Where: Hermann’s Jazz Club

When: Oct. 3, 8 p.m.

Admission: $20/$15

 

Canadian trumpeter Bria Skonberg is stirring ripples in New York City. Recently, the jazz musician and vocalist recalled an early career break.

It happened in Victoria.

Skonberg, 29, has earned plaudits from the Wall Street Journal (“Poised to be one of the most versatile and imposing musicians of her generation”), the Washington Post (“A young jazz star on the rise”) and even Wynton Marsalis, who deems her “the full package.”

In 2010, Skonberg, a Chilliwack native now based in Brooklyn, performed with her quartet in a downtown hotel as part of the Victoria International Jazz Festival.
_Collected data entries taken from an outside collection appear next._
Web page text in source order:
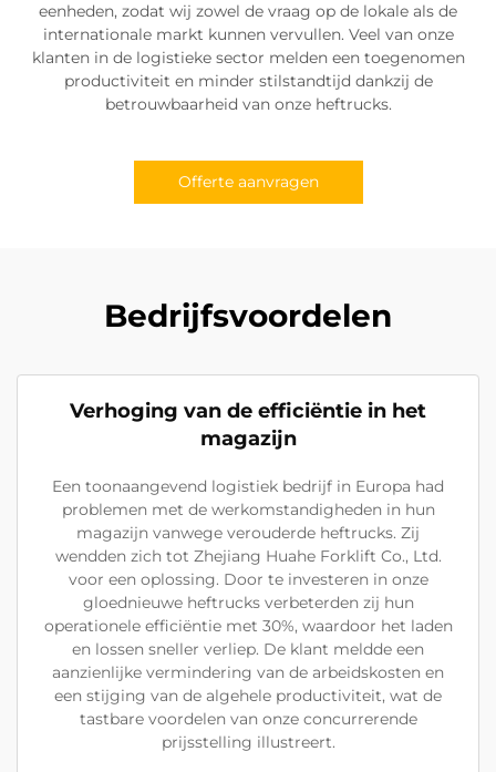
eenheden, zodat wij zowel de vraag op de lokale als de
internationale markt kunnen vervullen. Veel van onze
klanten in de logistieke sector melden een toegenomen
productiviteit en minder stilstandtijd dankzij de
betrouwbaarheid van onze heftrucks.
Offerte aanvragen
Bedrijfsvoordelen
Verhoging van de efficiëntie in het
magazijn
Een toonaangevend logistiek bedrijf in Europa had
problemen met de werkomstandigheden in hun
magazijn vanwege verouderde heftrucks. Zij
wendden zich tot Zhejiang Huahe Forklift Co., Ltd.
voor een oplossing. Door te investeren in onze
gloednieuwe heftrucks verbeterden zij hun
operationele efficiëntie met 30%, waardoor het laden
en lossen sneller verliep. De klant meldde een
aanzienlijke vermindering van de arbeidskosten en
een stijging van de algehele productiviteit, wat de
tastbare voordelen van onze concurrerende
prijsstelling illustreert.

John Pizzarelli, an admired jazz guitarist also playing the festival, was dining in the hotel.

The New Yorker was invited to sit in — and ended up jamming for more than an hour.
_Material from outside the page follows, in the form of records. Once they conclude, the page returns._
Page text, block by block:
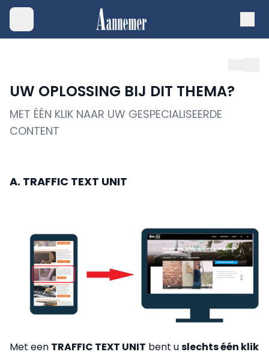
UW OPLOSSING BIJ DIT THEMA?
MET ÉÉN KLIK NAAR UW GESPECIALISEERDE
CONTENT
A. TRAFFIC TEXT UNIT
Met een TRAFFIC TEXT UNIT bent uslechts één klik

Pizzarelli was impressed by Skonberg’s big, Louis-Armstrong-influenced sound. He kept in touch, later collaborating with Skonberg in New York (he plays on her debut album So is the Day). Skonberg has also gigged with Pizzarelli’s famous dad, guitarist Bucky Pizzarelli, who declares Skonberg to be “unbelievable.”
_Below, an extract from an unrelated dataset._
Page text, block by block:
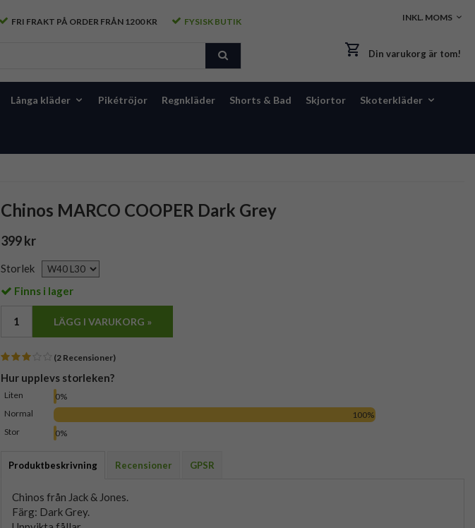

Her date next week at Hermann’s Jazz Club promises to be one of the season’s hot jazz tickets. Skonberg will be joined by saxophonist/clarinetist Evan Arntzen, bassist Sean Cronin, pianist Dalton Ridenhour and drummer Darrian Douglas.

“We’ll do some pretty unique arrangements of standards and a lot of original material,” she said.

Interviewed this week, the Capilano College graduate recalled bidding her parents a teary farewell at the Seattle airport three years ago, en route to making New York her new home.

Immediately upon her arrival, a musician friend invited her to busk at Washington Square. It was there Skonberg received a good omen.

“Wynton Marsalis just walked on by. And he stopped and listened and kind of gave me a thumbs-up. I was like, ‘OK!’ I didn’t know if I was hallucinating, because I was so short on sleep.”

Things have gone well. Skonberg earned a 2013 Jazz Journalists Association nomination for up-and-coming jazz artist of the year.

This year, Downbeat magazine included her in its rising-star critics’ poll. She gigs regularly at top New York jazz clubs such as Birdland, the Iridium and Dizzy’s.

Her heroes include Armstrong and jazz singer Anita O’Day. Yet, as rooted as she is in New Orleans tradition, Skonberg is keen to be a modern musician and singer. She’s covered tunes by Janis Joplin and Swedish rockers the Cardigans. Sometimes she experiments with fuzz pedals.

“I really like growly, like plunger-type trumpet effects. I’ve started putting my trumpet with a distortion effects pedal,” she said. “I’ll bring it out at the most appropriate times at a concert. I do it very sparingly.”

Skonberg notes jazz pioneers such as Duke Ellington and Jelly Roll Morton were always interested in being innovative.

“They wouldn’t necessarily do the same songs that’ve always been played. They’d do a little bit of that. But they’d choose a new thing they’d been working on — just stretching boundaries. . . . That’s the spirit of jazz, of the music, that it was originally new and fresh at the time.”

While she misses her family and friends in B.C., Skonberg will continue her career in New York. For her, the Big Apple offers unique rewards. These have included playing with director/clarinetist Woody Allen at one of his regular Monday night gigs at the Carlyle Hotel.

Skonberg, who knows most of the musicians in Allen’s band, visited the hotel last May with instrument in hand. She was invited on stage.

“In New York, you always bring your horn, just in case. I sat right next to him. He said, ‘You sound great. Where are you living?’ . . . [But] people really wanted a piece of him. As soon as the band broke, he left.”